→ **What you have to do**:
The copy you produce must repeat each record exactly and contain no pictures.

Collection entries

------------------------

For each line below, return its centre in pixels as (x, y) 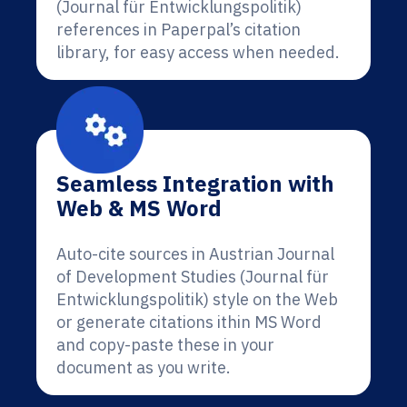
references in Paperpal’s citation (179, 30)
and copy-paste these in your (165, 345)
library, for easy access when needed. (198, 52)
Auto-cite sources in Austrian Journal (195, 254)
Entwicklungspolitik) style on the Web (197, 299)
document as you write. (144, 367)
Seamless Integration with (195, 184)
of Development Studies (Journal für (193, 277)
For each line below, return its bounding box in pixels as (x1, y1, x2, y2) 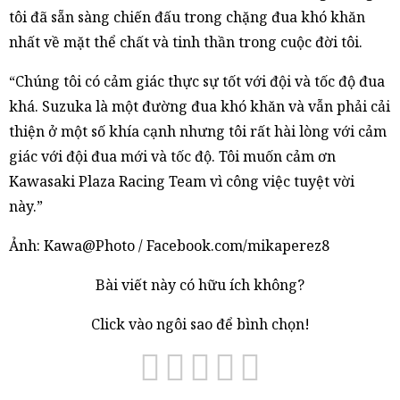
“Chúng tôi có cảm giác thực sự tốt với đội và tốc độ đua (9, 71, 385, 91)
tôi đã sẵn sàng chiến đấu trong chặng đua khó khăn (9, 7, 365, 27)
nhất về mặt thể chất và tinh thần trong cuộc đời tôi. (9, 32, 362, 52)
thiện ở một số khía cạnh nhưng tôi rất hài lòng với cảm (9, 121, 387, 141)
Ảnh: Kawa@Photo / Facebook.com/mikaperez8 (9, 236, 329, 255)
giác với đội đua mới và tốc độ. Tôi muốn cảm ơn (9, 146, 336, 166)
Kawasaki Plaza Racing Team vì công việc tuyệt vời (9, 171, 354, 191)
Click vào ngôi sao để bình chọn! (90, 314, 310, 334)

------------------------

→ **Written answer**:
For each line below, return its centre in pixels as (x, y) 
references in Paperpal’s citation (179, 30)
and copy-paste these in your (165, 345)
library, for easy access when needed. (198, 52)
Auto-cite sources in Austrian Journal (195, 254)
Entwicklungspolitik) style on the Web (197, 299)
document as you write. (144, 367)
Seamless Integration with (195, 184)
of Development Studies (Journal für (193, 277)
For each line below, return its bounding box in pixels as (x1, y1, x2, y2) 
“Chúng tôi có cảm giác thực sự tốt với đội và tốc độ đua (9, 71, 385, 91)
tôi đã sẵn sàng chiến đấu trong chặng đua khó khăn (9, 7, 365, 27)
nhất về mặt thể chất và tinh thần trong cuộc đời tôi. (9, 32, 362, 52)
thiện ở một số khía cạnh nhưng tôi rất hài lòng với cảm (9, 121, 387, 141)
Ảnh: Kawa@Photo / Facebook.com/mikaperez8 (9, 236, 329, 255)
giác với đội đua mới và tốc độ. Tôi muốn cảm ơn (9, 146, 336, 166)
Kawasaki Plaza Racing Team vì công việc tuyệt vời (9, 171, 354, 191)
Click vào ngôi sao để bình chọn! (90, 314, 310, 334)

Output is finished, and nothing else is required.